Traditional binary classifications—public vs. private, fungible vs. unique, speculative vs. productive—are dissolving. What we face is a continuous spectrum from purely sentiment-driven to purely cash flow-driven, with most assets distributed along it and trading across a liquidity spectrum from absolute liquidity to agreed-upon transactions.

Market Revelations

Ultimately, markets reflect motivations. Some markets reward productivity, while others reward collective belief.

Throughout history, we have mostly kept the two separate: finance归于理性(rationality), art归于浪漫(romance). But technology is forcing them to merge, revealing in the process a spectrum between rationality and narrative—the fundamental underpinning of all value creation.

Our task as investors, entrepreneurs, and regulators is not necessarily to defend one logic and negate the other, but to design systems that can accommodate both the measurable and the unknowable, without letting either dominate the scale.

Because in the end, every market is a contest of asset appeal. It's just that some contests eventually cash out.

Related Questions

QWhat are the two main types of markets described in the article, and how do they differ in their valuation logic?

AThe two main types are cash flow markets and sentiment markets. Cash flow markets value assets based on the present value of future cash flows (a mathematical approach), while sentiment markets value assets based on what the next buyer is willing to pay, which is a game of collective belief and narrative.

QHow is the traditional financial market, specifically public equities market, evolving according to the author's perspective?

AThe public equities market is blurring the lines with sentiment markets, as seen with meme stocks like GameStop, where stocks are treated more like collectibles. There is also a shift of pricing power from public markets to private markets, where deals are more negotiated, less transparent, and driven more by narrative.

QIn what way is the cryptocurrency market moving in the opposite direction to traditional assets?

ACryptocurrency is evolving from being purely speculative assets driven by sentiment to assets that generate observable cash flows, such as through staking yields and collateral returns. This shift is turning them into a new form of programmable finance, moving towards the cash flow end of the spectrum, while traditional assets are moving towards more narrative-driven, less liquid models.

QWhat are the three layers that every market is built upon, as outlined in the article?
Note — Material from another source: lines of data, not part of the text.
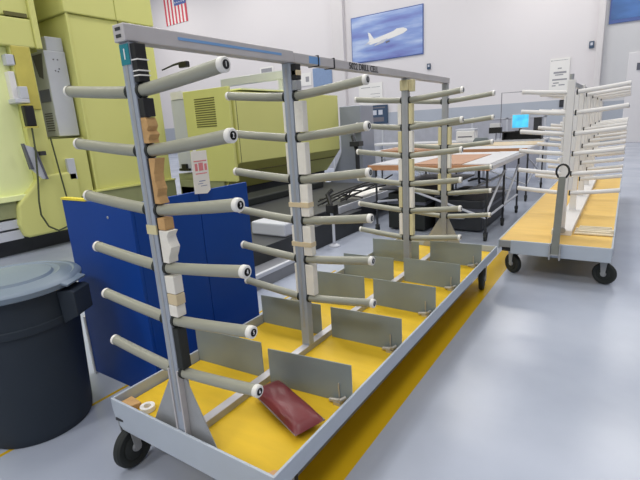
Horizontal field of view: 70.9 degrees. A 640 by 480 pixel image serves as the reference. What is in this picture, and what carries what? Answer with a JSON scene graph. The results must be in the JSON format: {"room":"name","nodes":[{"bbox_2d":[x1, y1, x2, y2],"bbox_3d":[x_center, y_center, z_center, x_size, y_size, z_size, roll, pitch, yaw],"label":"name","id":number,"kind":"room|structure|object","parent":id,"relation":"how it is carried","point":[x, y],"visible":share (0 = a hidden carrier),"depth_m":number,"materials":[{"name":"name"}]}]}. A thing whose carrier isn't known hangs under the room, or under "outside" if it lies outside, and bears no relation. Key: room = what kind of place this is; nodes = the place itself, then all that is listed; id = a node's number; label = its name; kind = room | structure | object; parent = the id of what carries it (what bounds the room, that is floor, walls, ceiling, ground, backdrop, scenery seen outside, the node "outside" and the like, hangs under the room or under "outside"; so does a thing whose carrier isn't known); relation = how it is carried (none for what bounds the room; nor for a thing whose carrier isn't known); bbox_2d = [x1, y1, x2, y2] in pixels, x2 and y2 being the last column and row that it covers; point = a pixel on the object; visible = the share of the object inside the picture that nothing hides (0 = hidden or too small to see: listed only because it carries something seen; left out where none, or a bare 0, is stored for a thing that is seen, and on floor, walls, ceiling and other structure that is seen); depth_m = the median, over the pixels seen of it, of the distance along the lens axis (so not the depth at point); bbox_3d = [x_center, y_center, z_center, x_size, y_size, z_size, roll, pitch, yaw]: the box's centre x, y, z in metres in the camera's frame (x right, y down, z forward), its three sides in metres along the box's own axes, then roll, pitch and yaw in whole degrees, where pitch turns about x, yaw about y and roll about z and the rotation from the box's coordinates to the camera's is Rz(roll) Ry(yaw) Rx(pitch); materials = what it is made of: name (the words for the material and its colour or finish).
{"room":"factory floor","nodes":[
{"label":"factory floor","id":0,"kind":"room"},
{"bbox_2d":[190,150,210,193],"bbox_3d":[-0.744,-0.420,2.769,0.025,0.275,0.130,6,17,33],"label":"paper tag","id":1,"kind":"object","parent":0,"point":[201,180],"visible":0.97,"depth_m":2.76,"materials":[{"name":"white paper"}]},
{"bbox_2d":[193,160,206,174],"bbox_3d":[-0.733,-0.448,2.760,0.001,0.082,0.100,6,17,33],"label":"print","id":2,"kind":"object","parent":1,"relation":"attached to","point":[199,166],"depth_m":2.76},
{"bbox_2d":[0,142,639,479],"bbox_3d":[-7.239,-1.669,15.062,54.000,0.200,34.900,6,17,33],"label":"floor","id":3,"kind":"structure","parent":0,"point":[533,373],"depth_m":2.64,"materials":[{"name":"grey concrete"}]},
{"bbox_2d":[0,260,92,448],"bbox_3d":[-1.648,0.610,2.510,0.700,0.884,0.700,-17,19,-42],"label":"trash can","id":4,"kind":"object","parent":3,"relation":"on","point":[46,391],"visible":1,"depth_m":2.34,"materials":[{"name":"grey plastic"}]},
{"bbox_2d":[0,0,189,257],"bbox_3d":[-5.986,-2.441,5.974,4.320,5.600,7.120,6,17,33],"label":"machining center","id":5,"kind":"object","parent":3,"relation":"on","point":[47,46],"visible":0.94,"depth_m":6.80,"materials":[{"name":"metal"}]},
{"bbox_2d":[3,10,26,17],"bbox_3d":[-4.126,-3.056,6.083,0.024,0.050,0.280,6,17,33],"label":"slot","id":6,"kind":"object","parent":5,"relation":"attached to","point":[15,13],"depth_m":6.07,"materials":[{"name":"metal"}]},
{"bbox_2d":[0,0,34,48],"bbox_3d":[-6.955,-3.602,4.975,3.600,2.750,5.000,6,17,33],"label":"panel","id":7,"kind":"object","parent":5,"relation":"attached to","point":[16,31],"depth_m":6.11,"materials":[{"name":"metal"}]},
{"bbox_2d":[8,86,29,103],"bbox_3d":[-4.247,-2.008,6.256,0.380,0.220,0.190,6,17,33],"label":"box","id":8,"kind":"object","parent":5,"relation":"attached to","point":[16,94],"depth_m":6.16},
{"bbox_2d":[19,104,38,127],"bbox_3d":[-4.052,-1.722,6.255,0.115,0.315,0.150,6,17,33],"label":"pendant","id":9,"kind":"object","parent":5,"relation":"on","point":[28,113],"depth_m":6.22,"materials":[{"name":"black plastic"}]},
{"bbox_2d":[25,0,42,49],"bbox_3d":[-4.062,-4.037,6.024,0.080,2.760,0.080,6,17,33],"label":"panel","id":10,"kind":"object","parent":5,"relation":"attached to","point":[29,4],"depth_m":6.25,"materials":[{"name":"metal"}]},
{"bbox_2d":[32,53,43,78],"bbox_3d":[-4.208,-2.590,6.731,0.300,0.350,0.006,6,17,33],"label":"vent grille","id":11,"kind":"object","parent":5,"relation":"attached to","point":[37,58],"depth_m":6.73,"materials":[{"name":"black metal"}]},
{"bbox_2d":[27,0,152,26],"bbox_3d":[-4.884,-4.758,7.925,3.600,2.200,1.550,6,17,33],"label":"panel","id":12,"kind":"object","parent":5,"relation":"attached to","point":[138,12],"depth_m":7.03,"materials":[{"name":"metal"}]},
{"bbox_2d":[61,182,258,385],"bbox_3d":[-1.034,0.248,3.113,0.720,1.218,0.925,6,17,33],"label":"screen","id":13,"kind":"object","parent":3,"relation":"on","point":[214,238],"visible":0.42,"depth_m":2.80,"materials":[{"name":"blue paint"}]},
{"bbox_2d":[170,70,339,193],"bbox_3d":[-1.492,-2.119,9.468,2.414,2.700,3.378,6,17,33],"label":"machine","id":14,"kind":"object","parent":3,"relation":"on","point":[197,112],"visible":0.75,"depth_m":8.08,"materials":[{"name":"metal"}]},
{"bbox_2d":[63,22,496,479],"bbox_3d":[0.284,-0.167,3.011,1.004,1.918,3.397,6,17,33],"label":"cart","id":15,"kind":"object","parent":3,"relation":"on","point":[337,336],"visible":0.99,"depth_m":2.23,"materials":[{"name":"grey paint"}]},
{"bbox_2d":[121,396,140,408],"bbox_3d":[-0.901,0.785,2.150,0.093,0.029,0.059,6,17,33],"label":"wood block","id":16,"kind":"object","parent":15,"relation":"on","point":[131,401],"visible":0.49,"depth_m":2.14,"materials":[{"name":"wood"}]},
{"bbox_2d":[140,401,154,413],"bbox_3d":[-0.812,0.790,2.116,0.068,0.022,0.068,6,17,33],"label":"tape roll","id":17,"kind":"object","parent":15,"relation":"on","point":[148,407],"visible":0.91,"depth_m":2.10,"materials":[{"name":"paper"}]},
{"bbox_2d":[258,380,324,435],"bbox_3d":[-0.152,0.744,2.021,0.151,0.077,0.400,-13,17,-32],"label":"bag","id":18,"kind":"object","parent":15,"relation":"on","point":[292,411],"visible":0.94,"depth_m":1.95,"materials":[{"name":"red plastic"}]},
{"bbox_2d":[247,182,392,290],"bbox_3d":[-0.497,-0.390,6.930,2.660,0.520,5.250,6,17,33],"label":"bed","id":19,"kind":"object","parent":3,"relation":"on","point":[270,233],"visible":0.37,"depth_m":6.32,"materials":[{"name":"metal"}]},
{"bbox_2d":[317,174,392,205],"bbox_3d":[0.478,-0.805,7.018,1.332,0.348,0.640,-10,15,-23],"label":"cable tangle","id":20,"kind":"object","parent":19,"relation":"on","point":[346,194],"visible":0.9,"depth_m":6.96,"materials":[{"name":"black plastic"}]},
{"bbox_2d":[325,189,339,247],"bbox_3d":[0.152,-0.287,5.873,0.152,0.763,0.208,-8,15,-18],"label":"stand","id":21,"kind":"object","parent":3,"relation":"on","point":[331,208],"visible":1,"depth_m":5.83,"materials":[{"name":"white metal"}]},
{"bbox_2d":[331,105,375,182],"bbox_3d":[0.673,-2.021,10.175,1.144,1.950,1.200,6,17,33],"label":"column","id":22,"kind":"structure","parent":3,"relation":"on","point":[348,160],"depth_m":10.11,"materials":[{"name":"grey paint"}]},
{"bbox_2d":[350,133,362,168],"bbox_3d":[0.762,-2.016,9.748,0.334,0.939,0.800,-3,14,2],"label":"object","id":23,"kind":"object","parent":22,"relation":"attached to","point":[356,139],"depth_m":9.96,"materials":[{"name":"metal"}]},
{"bbox_2d":[387,185,454,229],"bbox_3d":[1.590,-0.558,6.994,0.590,0.530,1.380,6,17,33],"label":"equipment case","id":24,"kind":"object","parent":3,"relation":"on","point":[422,222],"visible":0.2,"depth_m":6.51,"materials":[{"name":"black plastic"}]},
{"bbox_2d":[328,115,546,171],"bbox_3d":[2.886,-2.955,14.155,7.600,1.550,0.090,6,17,33],"label":"wall","id":25,"kind":"structure","parent":3,"relation":"on","point":[426,134],"depth_m":13.23,"materials":[{"name":"grey paint"}]},
{"bbox_2d":[368,151,525,240],"bbox_3d":[2.010,-0.773,6.890,1.705,0.986,2.160,6,17,33],"label":"table","id":26,"kind":"object","parent":3,"relation":"on","point":[464,159],"visible":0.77,"depth_m":6.40,"materials":[{"name":"metal"}]},
{"bbox_2d":[379,174,474,190],"bbox_3d":[1.729,-0.917,7.055,0.870,0.020,1.840,6,17,33],"label":"shelf","id":27,"kind":"object","parent":26,"relation":"attached to","point":[425,176],"depth_m":7.22,"materials":[{"name":"metal"}]},
{"bbox_2d":[376,141,545,200],"bbox_3d":[2.964,-1.529,9.661,3.115,0.981,2.020,6,17,33],"label":"table","id":28,"kind":"object","parent":3,"relation":"on","point":[515,145],"visible":0.5,"depth_m":8.72,"materials":[{"name":"metal"}]},
{"bbox_2d":[374,137,549,180],"bbox_3d":[3.522,-2.169,12.102,4.650,0.960,0.900,6,17,33],"label":"workbench","id":29,"kind":"object","parent":3,"relation":"on","point":[546,139],"visible":0.28,"depth_m":11.43,"materials":[{"name":"laminate"}]},
{"bbox_2d":[374,137,549,145],"bbox_3d":[3.495,-2.614,11.989,4.650,0.040,0.900,6,17,33],"label":"countertop","id":30,"kind":"structure","parent":29,"relation":"on","point":[544,138],"depth_m":11.47,"materials":[{"name":"laminate"}]},
{"bbox_2d":[455,128,477,141],"bbox_3d":[3.784,-2.714,11.601,0.500,0.310,0.353,6,17,33],"label":"printer","id":31,"kind":"object","parent":29,"relation":"on","point":[470,134],"visible":0.91,"depth_m":11.46,"materials":[{"name":"white paint"}]},
{"bbox_2d":[489,123,501,139],"bbox_3d":[4.377,-2.699,11.198,0.290,0.410,0.150,6,17,33],"label":"box","id":32,"kind":"object","parent":29,"relation":"on","point":[495,128],"visible":0.94,"depth_m":11.15,"materials":[{"name":"plastic"}]},
{"bbox_2d":[490,123,500,127],"bbox_3d":[4.366,-2.851,11.167,0.240,0.100,0.140,6,17,33],"label":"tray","id":33,"kind":"object","parent":32,"relation":"on","point":[493,125],"depth_m":11.10,"materials":[{"name":"plastic"}]},
{"bbox_2d":[497,91,521,139],"bbox_3d":[4.743,-3.104,11.232,0.590,1.134,0.180,6,17,33],"label":"wire stand","id":34,"kind":"object","parent":29,"relation":"on","point":[500,138],"visible":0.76,"depth_m":11.28,"materials":[{"name":"grey metal"}]},
{"bbox_2d":[501,130,544,139],"bbox_3d":[4.916,-2.548,10.901,0.920,0.200,0.300,6,17,33],"label":"shelf","id":35,"kind":"object","parent":29,"relation":"on","point":[506,135],"visible":0.64,"depth_m":11.01,"materials":[{"name":"black plastic"}]},
{"bbox_2d":[511,114,529,130],"bbox_3d":[4.834,-2.835,10.829,0.400,0.400,0.130,6,17,33],"label":"monitor","id":36,"kind":"object","parent":35,"relation":"on","point":[520,121],"visible":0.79,"depth_m":10.81,"materials":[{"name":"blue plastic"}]},
{"bbox_2d":[533,117,541,129],"bbox_3d":[5.158,-2.753,10.632,0.150,0.300,0.245,6,17,33],"label":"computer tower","id":37,"kind":"object","parent":35,"relation":"on","point":[537,120],"visible":0.72,"depth_m":10.54,"materials":[{"name":"black plastic"}]},
{"bbox_2d":[435,186,505,230],"bbox_3d":[2.300,-0.508,6.831,0.680,0.430,1.480,6,17,33],"label":"storage bin","id":38,"kind":"object","parent":3,"relation":"on","point":[475,203],"visible":0.48,"depth_m":6.31,"materials":[{"name":"plastic"}]},
{"bbox_2d":[468,137,488,181],"bbox_3d":[3.886,-1.947,10.915,0.494,1.050,0.515,6,17,33],"label":"office chair","id":39,"kind":"object","parent":3,"relation":"on","point":[480,138],"visible":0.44,"depth_m":10.96,"materials":[{"name":"grey fabric"}]},
{"bbox_2d":[498,74,631,283],"bbox_3d":[3.529,-1.105,6.018,0.999,1.880,5.160,6,17,33],"label":"cart","id":40,"kind":"object","parent":3,"relation":"on","point":[547,228],"visible":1,"depth_m":4.47,"materials":[{"name":"grey paint"}]},
{"bbox_2d":[574,225,613,236],"bbox_3d":[2.713,-0.091,4.442,0.330,0.034,0.262,6,17,33],"label":"rods","id":41,"kind":"object","parent":40,"relation":"on","point":[583,230],"visible":1,"depth_m":4.40,"materials":[{"name":"beige wood"}]},
{"bbox_2d":[150,0,603,141],"bbox_3d":[1.937,-12.629,27.191,54.000,14.000,0.200,6,17,33],"label":"wall","id":42,"kind":"structure","parent":0,"point":[501,46],"depth_m":24.51,"materials":[{"name":"white paint"}]},
{"bbox_2d":[163,0,187,25],"bbox_3d":[-11.191,-18.797,34.280,2.500,4.200,0.036,6,17,33],"label":"flag","id":43,"kind":"object","parent":42,"relation":"attached to","point":[175,10],"visible":1,"depth_m":34.60,"materials":[{"name":"fabric"}]},
{"bbox_2d":[260,66,273,72],"bbox_3d":[-3.699,-11.775,31.183,1.200,0.450,0.034,6,17,33],"label":"notice","id":44,"kind":"object","parent":42,"relation":"attached to","point":[270,68],"visible":0.64,"depth_m":31.15,"materials":[{"name":"paper"}]},
{"bbox_2d":[301,72,311,85],"bbox_3d":[-1.027,-10.600,29.680,1.100,0.800,0.034,6,17,33],"label":"notice","id":45,"kind":"object","parent":42,"relation":"attached to","point":[306,80],"visible":0.82,"depth_m":29.59,"materials":[{"name":"paper"}]},
{"bbox_2d":[313,68,332,86],"bbox_3d":[0.160,-10.499,28.898,1.450,1.150,0.040,6,17,33],"label":"banner","id":46,"kind":"object","parent":42,"relation":"attached to","point":[321,77],"visible":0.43,"depth_m":28.91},
{"bbox_2d":[330,0,347,125],"bbox_3d":[1.134,-12.641,27.430,0.800,14.000,0.300,6,17,33],"label":"trim","id":47,"kind":"structure","parent":42,"relation":"attached to","point":[337,6],"depth_m":27.42,"materials":[{"name":"white paint"}]},
{"bbox_2d":[359,82,382,104],"bbox_3d":[3.084,-8.863,27.350,1.600,1.300,0.034,6,17,33],"label":"notice","id":48,"kind":"object","parent":42,"relation":"attached to","point":[375,90],"visible":0.61,"depth_m":27.25,"materials":[{"name":"paper"}]},
{"bbox_2d":[165,100,582,153],"bbox_3d":[-3.562,-7.467,32.360,40.100,2.120,0.050,6,17,33],"label":"trim","id":49,"kind":"structure","parent":42,"relation":"attached to","point":[429,115],"depth_m":23.89,"materials":[{"name":"grey paint"}]},
{"bbox_2d":[373,104,387,123],"bbox_3d":[3.035,-7.686,27.648,2.500,1.080,0.086,6,17,33],"label":"display board","id":50,"kind":"object","parent":42,"relation":"attached to","point":[380,112],"visible":0.44,"depth_m":27.19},
{"bbox_2d":[351,4,423,62],"bbox_3d":[3.805,-11.816,25.961,4.540,2.570,0.084,6,17,33],"label":"picture","id":51,"kind":"object","parent":42,"relation":"attached to","point":[396,33],"visible":0.91,"depth_m":25.83,"materials":[{"name":"paper"}]},
{"bbox_2d":[549,57,570,89],"bbox_3d":[11.588,-7.884,21.757,0.850,1.750,0.034,6,17,33],"label":"notice","id":52,"kind":"object","parent":42,"relation":"attached to","point":[559,67],"visible":0.96,"depth_m":21.71,"materials":[{"name":"paper"}]},
{"bbox_2d":[559,100,563,106],"bbox_3d":[11.800,-6.659,21.867,0.260,0.340,0.120,6,17,33],"label":"wall telephone","id":53,"kind":"object","parent":42,"relation":"attached to","point":[561,102],"visible":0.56,"depth_m":21.84,"materials":[{"name":"black plastic"}]},
{"bbox_2d":[589,41,594,47],"bbox_3d":[12.547,-9.022,20.740,0.200,0.300,0.083,6,17,33],"label":"wall box","id":54,"kind":"object","parent":42,"relation":"attached to","point":[591,43],"visible":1,"depth_m":20.71,"materials":[{"name":"grey plastic"}]},
{"bbox_2d":[593,0,606,86],"bbox_3d":[12.622,-11.415,19.847,0.240,14.000,0.300,6,17,33],"label":"trim","id":55,"kind":"structure","parent":42,"relation":"attached to","point":[603,4],"depth_m":20.35,"materials":[{"name":"white paint"}]},
{"bbox_2d":[600,100,623,141],"bbox_3d":[18.997,-4.954,17.499,13.640,1.900,0.050,6,17,33],"label":"trim","id":56,"kind":"structure","parent":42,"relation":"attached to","point":[612,114],"depth_m":20.91,"materials":[{"name":"grey paint"}]},
{"bbox_2d":[620,52,639,141],"bbox_3d":[14.493,-6.385,20.105,1.440,3.920,0.110,6,17,33],"label":"door","id":57,"kind":"structure","parent":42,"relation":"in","point":[633,70],"depth_m":20.31,"materials":[{"name":"pale grey paint"},{"name":"metal"}]},
{"bbox_2d":[600,0,639,101],"bbox_3d":[18.499,-11.740,15.849,13.860,12.100,0.040,6,17,33],"label":"wall","id":58,"kind":"structure","parent":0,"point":[620,39],"depth_m":20.27,"materials":[{"name":"white paint"}]},
{"bbox_2d":[609,0,639,23],"bbox_3d":[14.666,-10.825,18.701,4.240,2.720,0.070,6,17,33],"label":"framed picture","id":59,"kind":"object","parent":58,"relation":"attached to","point":[621,11],"visible":1,"depth_m":19.76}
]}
AThe three layers are: 1. The underlying asset (the thing being owned), 2. The ownership token (the financial instrument or token representing ownership), and 3. The trading medium (the infrastructure and rules for transacting). Changes to any of these layers can alter who can participate in a market and significantly impact valuation.

QWhat is the 'double-edged sword' of liquidity, as discussed in the context of different market types?

AFor cash flow markets, high liquidity promotes efficient capital allocation and transparent risk transfer. However, for sentiment markets, high liquidity often leads to high volatility because prices are constantly revalued without a stable anchor. In these narrative-driven markets, some illiquidity can act as a stabilizer by preventing 'pricing populism,' where the least informed participants set prices.